FO Justice tient à exprimer sa plus vive indignation suite à la diffusion, sur un profil personnel identifié comme celui de la secrétaire générale du SNEPAP-FSU, d’une image représentant un mur comportant de multiples inscriptions particulièrement choquantes.

Par ailleurs, FO Justice s’interroge sur le silence des organisations syndicales engagées en intersyndicale avec le SNEPAP-FSU, notamment l’UFAP UNSa Justice et la CGT. Leur absence de réaction face à de tels agissements interroge et laisse planer un doute sur leur positionnement.

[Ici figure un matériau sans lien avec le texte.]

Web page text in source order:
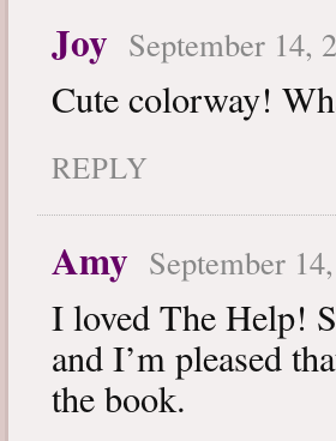
Joy September 14,
Cute colorway!
REPLY
Amy September
I loved The Help!
and I’m pleased
the book.
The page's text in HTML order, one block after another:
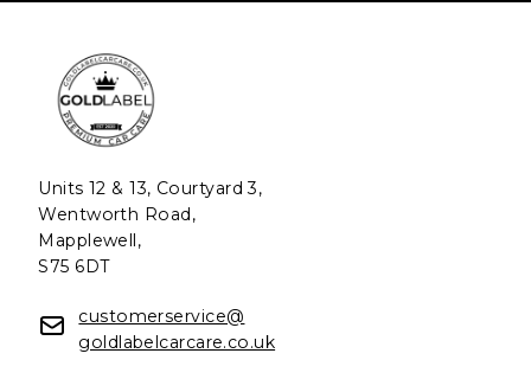
Units 12 & 13, Courtyard 3,
Wentworth Road,
Mapplewell,
S75 6DT
customerservice@
goldlabelcarcare.co.uk
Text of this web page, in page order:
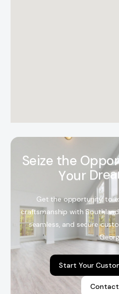
Seize the Oppor
Your Drea
Get the opportunity to
craftsmanship with
seamless, and secure
Start Your
Contact
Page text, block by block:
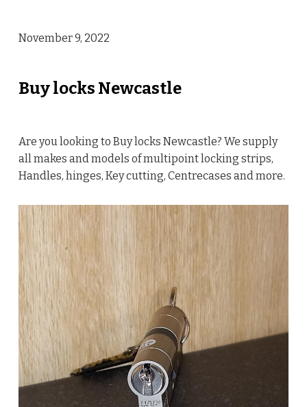
November 9, 2022
Buy locks Newcastle
Are you looking to Buy locks Newcastle? We supply
all makes and models of multipoint locking strips,
Handles, hinges, Key cutting, Centrecases and more.
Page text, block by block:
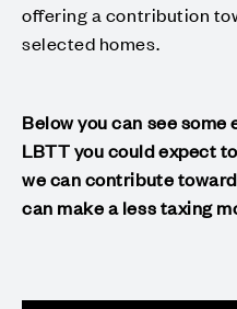
offering a contribution
selected homes.
Below you can see some
LBTT you could expect
we can contribute
can make a less taxing
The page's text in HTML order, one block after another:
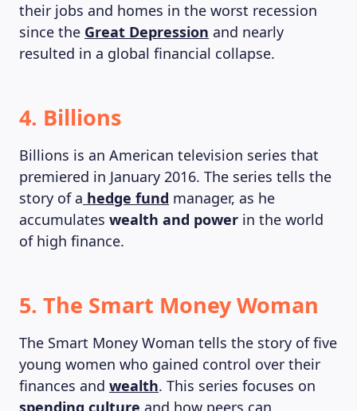
their jobs and homes in the worst recession
since the Great Depression and nearly
resulted in a global financial collapse.
4. Billions
Billions is an American television series that
premiered in January 2016. The series tells the
story of a hedge fund manager, as he
accumulates wealth and power in the world
of high finance.
5. The Smart Money Woman
The Smart Money Woman tells the story of five
young women who gained control over their
finances and wealth. This series focuses on
spending culture and how peers can
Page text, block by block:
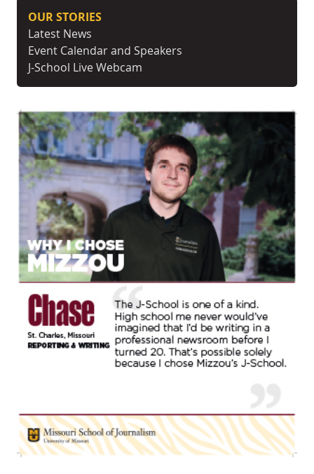
OUR STORIES
Latest News
Event Calendar and Speakers
J-School Live Webcam
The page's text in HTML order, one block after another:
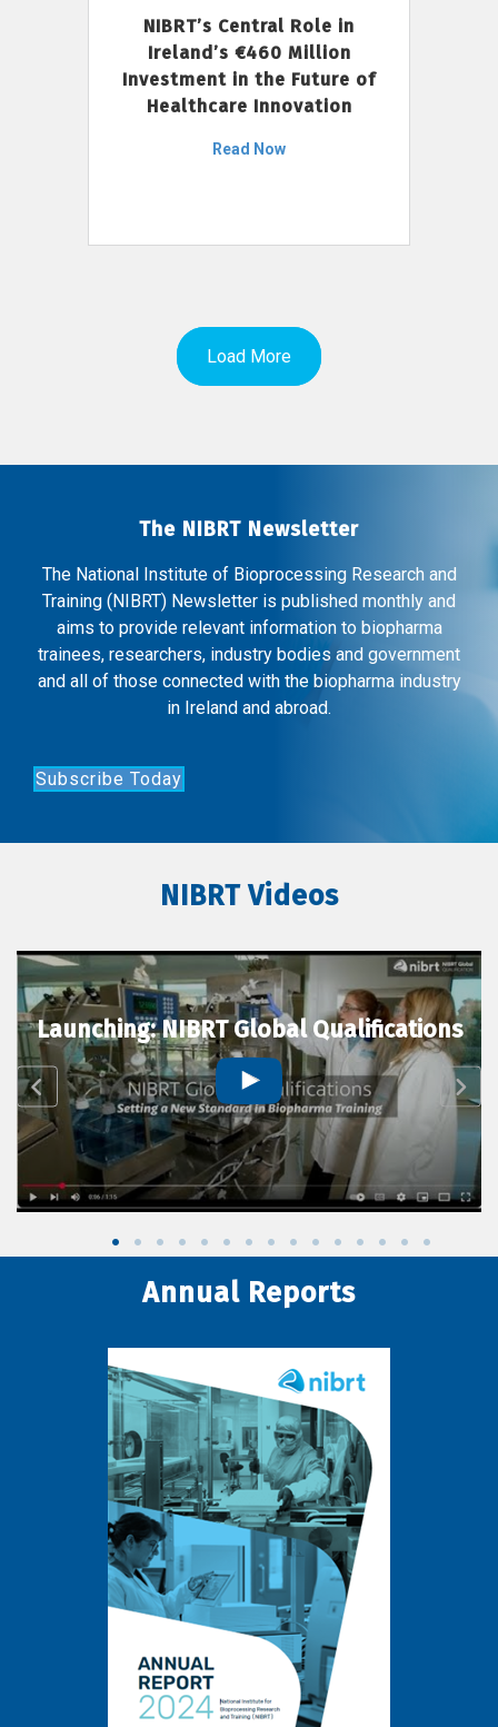
NIBRT’s Central Role in
Ireland’s €460 Million
Investment in the Future of
Healthcare Innovation
Read Now
Load More
The NIBRT Newsletter
The National Institute of Bioprocessing Research and
Training (NIBRT) Newsletter is published monthly and
aims to provide relevant information to biopharma
trainees, researchers, industry bodies and government
and all of those connected with the biopharma industry
in Ireland and abroad.
Subscribe Today
NIBRT Videos
Launching: NIBRT Global Qualifications
Annual Reports
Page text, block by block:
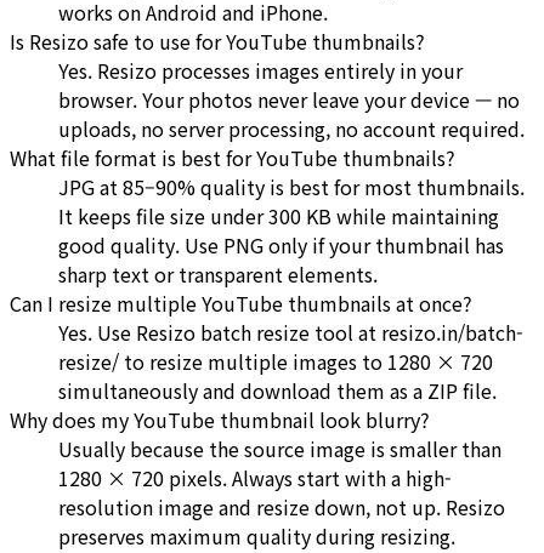
works on Android and iPhone.
Is Resizo safe to use for YouTube thumbnails?
Yes. Resizo processes images entirely in your
browser. Your photos never leave your device — no
uploads, no server processing, no account required.
What file format is best for YouTube thumbnails?
JPG at 85–90% quality is best for most thumbnails.
It keeps file size under 300 KB while maintaining
good quality. Use PNG only if your thumbnail has
sharp text or transparent elements.
Can I resize multiple YouTube thumbnails at once?
Yes. Use Resizo batch resize tool at resizo.in/batch-
resize/ to resize multiple images to 1280 × 720
simultaneously and download them as a ZIP file.
Why does my YouTube thumbnail look blurry?
Usually because the source image is smaller than
1280 × 720 pixels. Always start with a high-
resolution image and resize down, not up. Resizo
preserves maximum quality during resizing.
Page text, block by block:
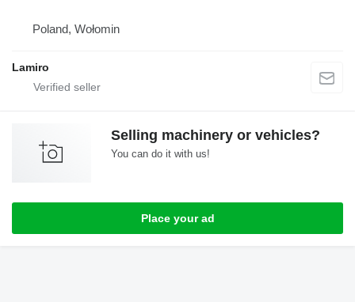
Poland, Wołomin
Lamiro
Selling machinery or vehicles?
You can do it with us!
Place your ad
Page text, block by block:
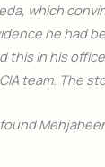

La mise en avant et la diffusion d’un tel contenu ne peuvent être considérées comme anodines. Elles participent à la banalisation de propos violents et portent une atteinte directe à l’honneur, à la dignité et à la légitimité des personnels pénitentiaires.

FO Justice rappelle que les femmes et les hommes de l’administration pénitentiaire exercent leurs missions dans des conditions souvent difficiles, avec professionnalisme, engagement et sens du service public. Relayer ou valoriser des messages appelant à la destruction des prisons ou visant directement les personnels est irresponsable et inacceptable.

FO Justice condamne fermement cette publication et exige des explications claires de la part du SNEPAP-FSU et de ses alliés !

FO Justice continuera de défendre sans relâche l’honneur et la considération des personnels pénitentiaires face à toute dérive de ce type.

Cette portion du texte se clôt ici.